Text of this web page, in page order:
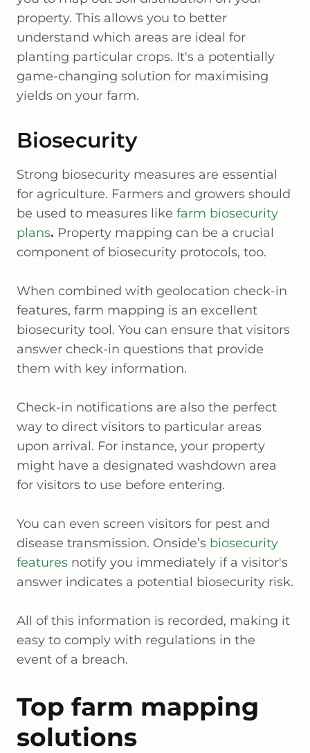
property. This allows you to better
understand which areas are ideal for
planting particular crops. It's a potentially
game-changing solution for maximising
yields on your farm.
Biosecurity
Strong biosecurity measures are essential
for agriculture. Farmers and growers should
be used to measures like farm biosecurity
plans. Property mapping can be a crucial
component of biosecurity protocols, too.
When combined with geolocation check-in
features, farm mapping is an excellent
biosecurity tool. You can ensure that visitors
answer check-in questions that provide
them with key information.
Check-in notifications are also the perfect
way to direct visitors to particular areas
upon arrival. For instance, your property
might have a designated washdown area
for visitors to use before entering.
You can even screen visitors for pest and
disease transmission. Onside’s biosecurity
features notify you immediately if a visitor's
answer indicates a potential biosecurity risk.
All of this information is recorded, making it
easy to comply with regulations in the
event of a breach.
Top farm mapping
solutions
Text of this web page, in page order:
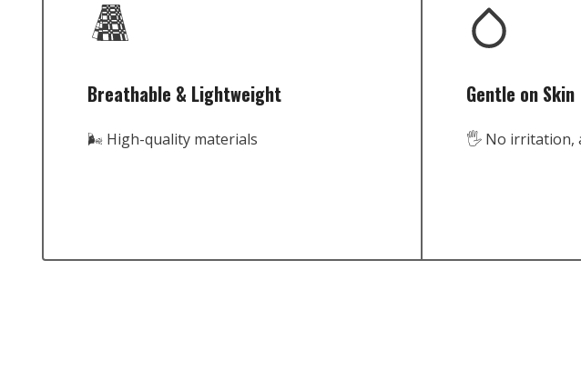
Breathable & Lightweight
🌬️ High-quality materials
Gentle on Skin
🖐️ No irritation,
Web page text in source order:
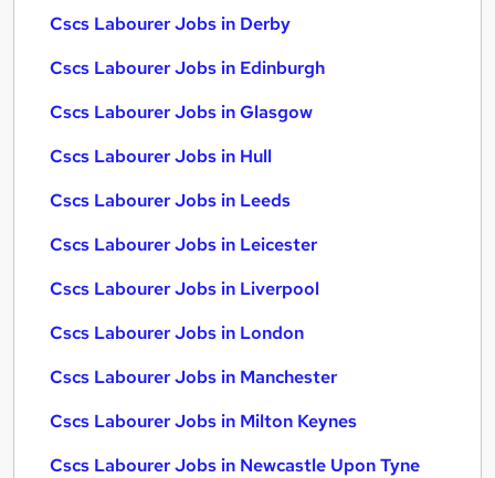
Cscs Labourer Jobs in Derby
Cscs Labourer Jobs in Edinburgh
Cscs Labourer Jobs in Glasgow
Cscs Labourer Jobs in Hull
Cscs Labourer Jobs in Leeds
Cscs Labourer Jobs in Leicester
Cscs Labourer Jobs in Liverpool
Cscs Labourer Jobs in London
Cscs Labourer Jobs in Manchester
Cscs Labourer Jobs in Milton Keynes
Cscs Labourer Jobs in Newcastle Upon Tyne
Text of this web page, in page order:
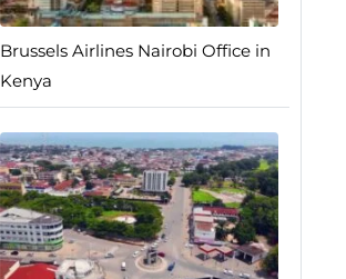
Brussels Airlines Nairobi Office in
Kenya
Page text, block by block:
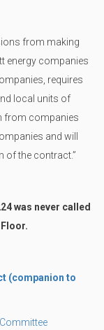
from making
energy companies
requires
local units of
from companies
and will
of the contract.”
was never called
(companion to
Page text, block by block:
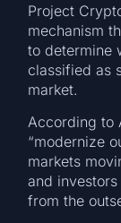
Project
mechanism
to determine
classified as
market.
According to
“modernize
markets
and
from the
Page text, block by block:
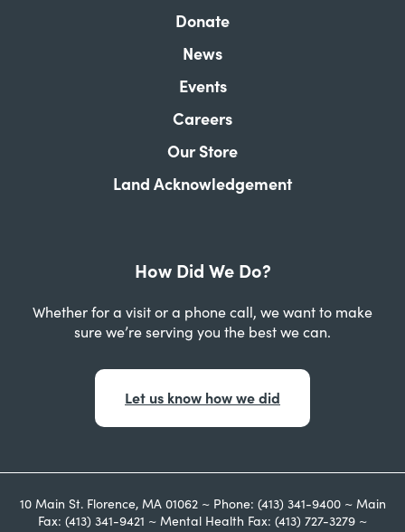
Donate
News
Events
Careers
Our Store
Land Acknowledgement
How Did We Do?
Whether for a visit or a phone call, we want to make
sure we’re serving you the best we can.
Let us know how we did
10 Main St. Florence, MA 01062 ~ Phone: (413) 341-9400 ~ Main
Fax: (413) 341-9421 ~ Mental Health Fax: (413) 727-3279 ~
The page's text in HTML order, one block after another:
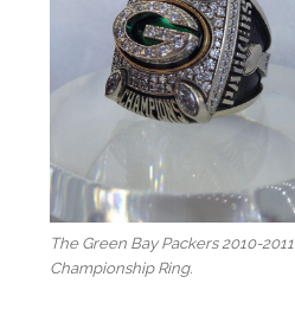
The Green Bay Packers 2010-2011
Championship Ring.
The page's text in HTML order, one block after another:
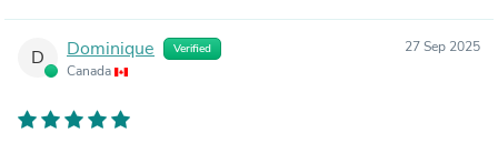
D Dominique Verified
Canada
27 Sep 2025
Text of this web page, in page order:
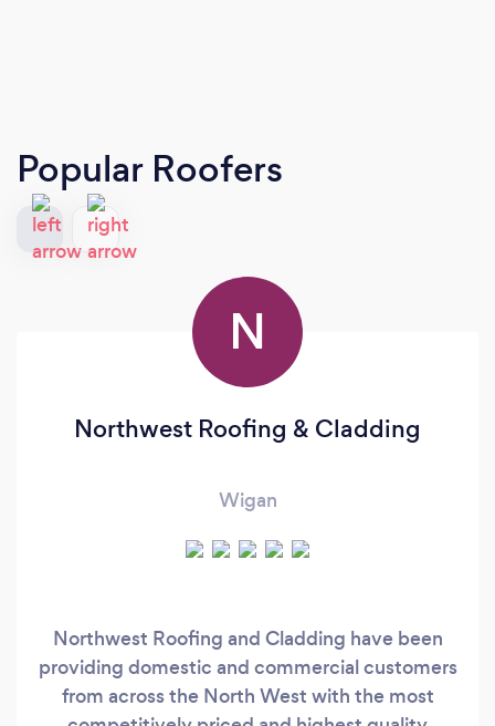
Popular Roofers
N
Northwest Roofing & Cladding
Wigan
Northwest Roofing and Cladding have been
providing domestic and commercial customers
from across the North West with the most
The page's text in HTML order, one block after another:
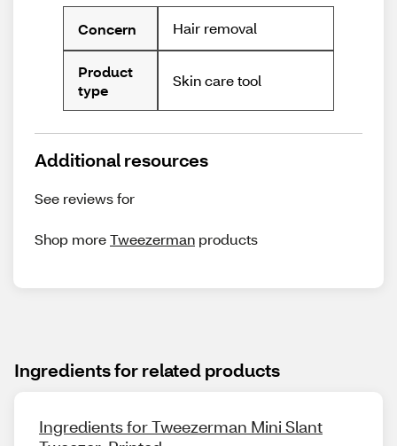
Concern Hair removal
Product
type
Skin care tool
Additional resources
See reviews for
Shop moreTweezerman products
Ingredients for related products
Ingredients for Tweezerman Mini Slant
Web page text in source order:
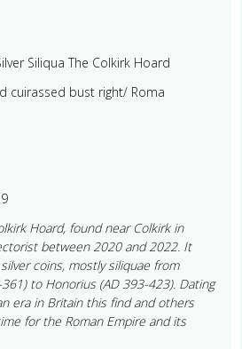
Siliqua The Colkirk Hoard
cuirassed bust right/ Roma
Hoard, found near Colkirk in
between 2020 and 2022. It
coins, mostly siliquae from
to Honorius (AD 393-423). Dating
era in Britain this find and others
for the Roman Empire and its
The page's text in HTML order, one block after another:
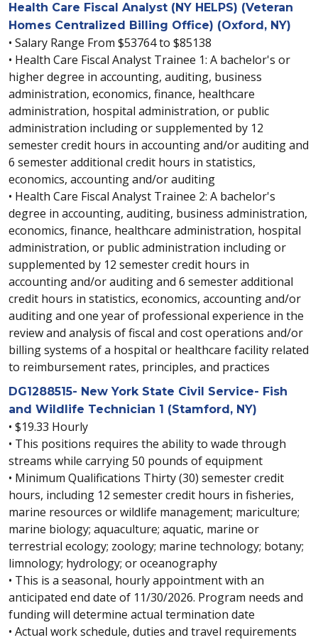
Health Care Fiscal Analyst (NY HELPS) (Veteran
Homes Centralized Billing Office) (Oxford, NY)
• Salary Range From $53764 to $85138
• Health Care Fiscal Analyst Trainee 1: A bachelor's or
higher degree in accounting, auditing, business
administration, economics, finance, healthcare
administration, hospital administration, or public
administration including or supplemented by 12
semester credit hours in accounting and/or auditing and
6 semester additional credit hours in statistics,
economics, accounting and/or auditing
• Health Care Fiscal Analyst Trainee 2: A bachelor's
degree in accounting, auditing, business administration,
economics, finance, healthcare administration, hospital
administration, or public administration including or
supplemented by 12 semester credit hours in
accounting and/or auditing and 6 semester additional
credit hours in statistics, economics, accounting and/or
auditing and one year of professional experience in the
review and analysis of fiscal and cost operations and/or
billing systems of a hospital or healthcare facility related
to reimbursement rates, principles, and practices
DG1288515- New York State Civil Service- Fish
and Wildlife Technician 1 (Stamford, NY)
• $19.33 Hourly
• This positions requires the ability to wade through
streams while carrying 50 pounds of equipment
• Minimum Qualifications Thirty (30) semester credit
hours, including 12 semester credit hours in fisheries,
marine resources or wildlife management; mariculture;
marine biology; aquaculture; aquatic, marine or
terrestrial ecology; zoology; marine technology; botany;
limnology; hydrology; or oceanography
• This is a seasonal, hourly appointment with an
anticipated end date of 11/30/2026. Program needs and
funding will determine actual termination date
• Actual work schedule, duties and travel requirements
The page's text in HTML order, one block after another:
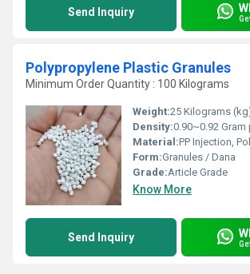
Send Inquiry
Polypropylene Plastic Granules
Minimum Order Quantity : 100 Kilograms
Weight:25 Kilograms
Density:0.90~0.92 Gram per
Material:PP Injection,
Form:Granules / Dana
Grade:Article Grade
Know More
Send Inquiry
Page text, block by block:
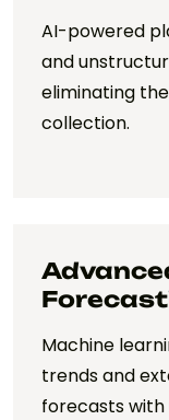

::::::::::

● **HOW TO COMPLETE THIS TASK**: Set down exactly the lines running from the beginning of the entries above to the line that contains "plans. Property mapping can be a crucial", including both, and leave out pictures.

● **RESPONSE TO THIS EXERCISE**:
Text of this web page, in page order:
property. This allows you to better
understand which areas are ideal for
planting particular crops. It's a potentially
game-changing solution for maximising
yields on your farm.
Biosecurity
Strong biosecurity measures are essential
for agriculture. Farmers and growers should
be used to measures like farm biosecurity
plans. Property mapping can be a crucial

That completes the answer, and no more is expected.